[Items from a data source]
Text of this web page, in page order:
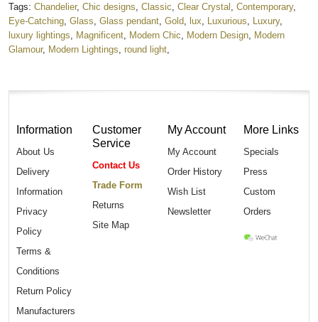
Tags: Chandelier, Chic designs Classic Clear Crystal Contemporary,
Eye-Catching Glass Glass pendant Gold lux Luxurious Luxury,
luxury lightings
Magnificent Modern Chic Modern Design
Modern
Glamour, Modern Lightings round light
Information
About Us
Delivery
Information
Privacy
Policy
Terms &
Conditions
Return Policy
Manufacturers
Customer
Service
Contact Us
Trade Form
Returns
Site Map
My Account
My Account
Order History
Wish List
Newsletter
More Links
Specials
Press
Custom
Orders
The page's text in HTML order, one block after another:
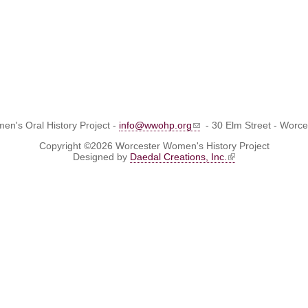
Oral History Project - info@wwohp.org
- 30 Elm Street -
Copyright ©2026 Worcester Women's History Project
Designed by Daedal Creations, Inc.
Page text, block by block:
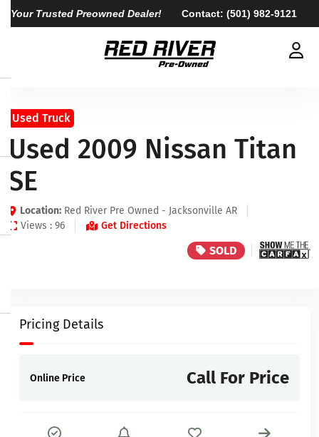
Your Trusted Preowned Dealer! Contact: (501) 982-9121
Used Truck
Used 2009 Nissan Titan
SE
Location: Red River Pre Owned - Jacksonville AR
Views : 96
Get Directions
SOLD
Pricing Details
Online Price Call For Price
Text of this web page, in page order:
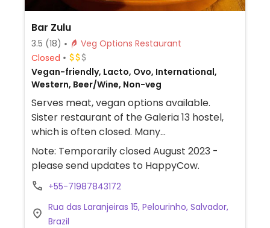
Bar Zulu
3.5 (18)
Veg Options Restaurant
Closed
Vegan-friendly, Lacto, Ovo, International,
Western, Beer/Wine, Non-veg
Serves meat, vegan options available.
Sister restaurant of the Galeria 13 hostel,
which is often closed. Many
vegan/vegetarian choices - even finding
one a rarity in this city, and almost
impossible in this historic center. Owned by
a guy from Norwich England who
understands vegetarians' needs. Just ask
the English-speaking staff for any help.
Note: Temporarily closed August 2023 -
please send updates to HappyCow.
+55-71987843172
Rua das Laranjeiras 15, Pelourinho, Salvador,
Brazil
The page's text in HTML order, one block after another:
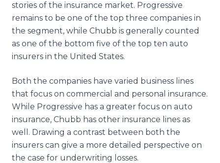
stories of the insurance market. Progressive
remains to be one of the top three companies in
the segment, while Chubb is generally counted
as one of the bottom five of the top ten auto
insurers in the United States.
Both the companies have varied business lines
that focus on commercial and personal insurance.
While Progressive has a greater focus on auto
insurance, Chubb has other insurance lines as
well. Drawing a contrast between both the
insurers can give a more detailed perspective on
the case for underwriting losses.
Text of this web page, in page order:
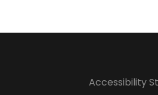
Accessibility
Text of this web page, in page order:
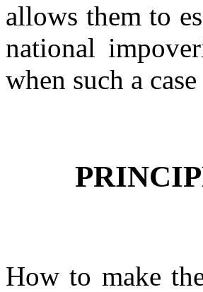
allows them to
national
when such a
How to make
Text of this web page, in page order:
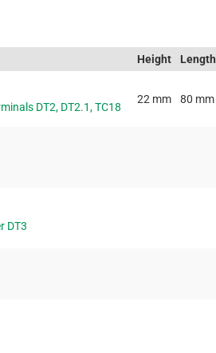
Height Length
DT2, DT2.1, TC18
22 mm 80 mm
DT3
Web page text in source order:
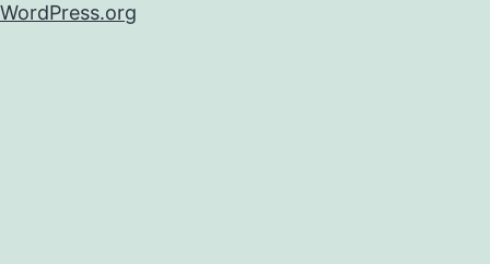
WordPress.org
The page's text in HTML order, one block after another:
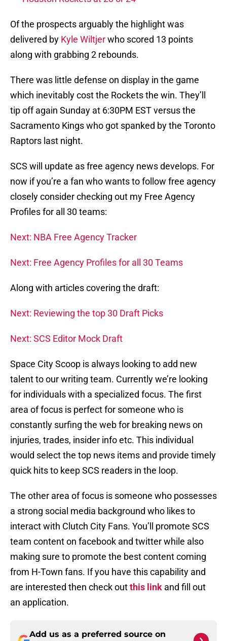
Of the prospects arguably the highlight was
delivered by Kyle Wiltjerwho scored 13 points
along with grabbing 2 rebounds.
There was little defense on display in the game
which inevitably cost the Rockets the win. They’ll
tip off again Sunday at 6:30PM EST versus the
Sacramento Kings who got spanked by the Toronto
Raptors last night.
SCS will update as free agency news develops. For
now if you’re a fan who wants to follow free agency
closely consider checking out my Free Agency
Profiles for all 30 teams:
Next: NBA Free Agency Tracker
Next: Free Agency Profiles for all 30 Teams
Along with articles covering the draft:
Next: Reviewing the top 30 Draft Picks
Next: SCS Editor Mock Draft
Space City Scoop is always looking to add new
talent to our writing team. Currently we’re looking
for individuals with a specialized focus. The first
area of focus is perfect for someone who is
constantly surfing the web for breaking news on
injuries, trades, insider info etc. This individual
would select the top news items and provide timely
quick hits to keep SCS readers in the loop.
The other area of focus is someone who possesses
a strong social media background who likes to
interact with Clutch City Fans. You’ll promote SCS
team content on facebook and twitter while also
making sure to promote the best content coming
from H-Town fans. If you have this capability and
are interested then check outthis link and fill out
an application.
Add us as a preferred source on
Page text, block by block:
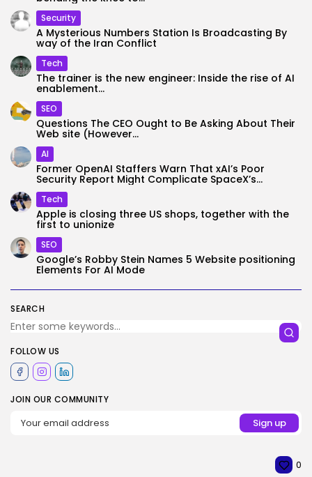
SEARCH
FOLLOW US
JOIN OUR COMMUNITY
Security
A Mysterious Numbers Station Is Broadcasting By
way of the Iran Conflict
Tech
The trainer is the new engineer: Inside the rise of AI
enablement...
SEO
Questions The CEO Ought to Be Asking About Their
Web site (However...
AI
Former OpenAI Staffers Warn That xAI’s Poor
Security Report Might Complicate SpaceX’s...
Tech
Apple is closing three US shops, together with the
first to unionize
SEO
Google’s Robby Stein Names 5 Website positioning
Elements For AI Mode
0
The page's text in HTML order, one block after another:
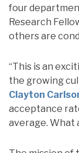
four
Research
others are
“This is an
the growing
Clayton
acceptance
average. What
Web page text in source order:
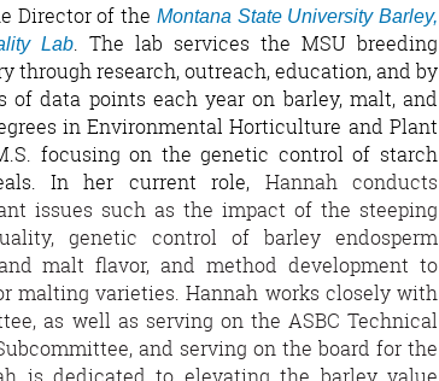
Director of the Montana State University Barley,
Lab. The lab services the MSU breeding
through research, outreach, education, and by
of data points each year on barley, malt, and
in Environmental Horticulture and Plant
focusing on the genetic control of starch
In her current role, Hannah conducts
issues such as the impact of the steeping
genetic control of barley endosperm
malt flavor, and method development to
malting varieties. Hannah works closely with
as well as serving on the ASBC Technical
and serving on the board for the
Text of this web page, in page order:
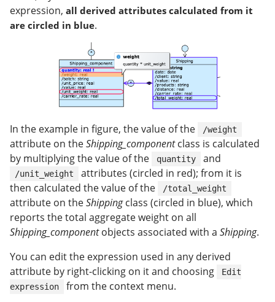
expression, all derived attributes calculated from it
are circled in blue.
In the example in figure, the value of the /weight
attribute on theShipping_componentclass is calculated
by multiplying the value of the
quantity and
/unit_weight
attributes (circled in red); from it is
then calculated the value of the
/total_weight
attribute on theShippingclass (circled in blue), which
reports the total aggregate weight on all
Shipping_componentobjects associated with a Shipping.
You can edit the expression used in any derived
attribute by right-clicking on it and choosing
Edit
expression
from the context menu.
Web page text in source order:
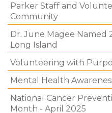
Parker Staff and
Community
Dr. June Magee Named
Long Island
Volunteering with
Mental Health
National Cancer
Month - April 2025

◆ What to do: Report each line of the data that includes the string "genetic".

◆ Solution for this task:
focusing on the genetic control of starch
genetic control of barley endosperm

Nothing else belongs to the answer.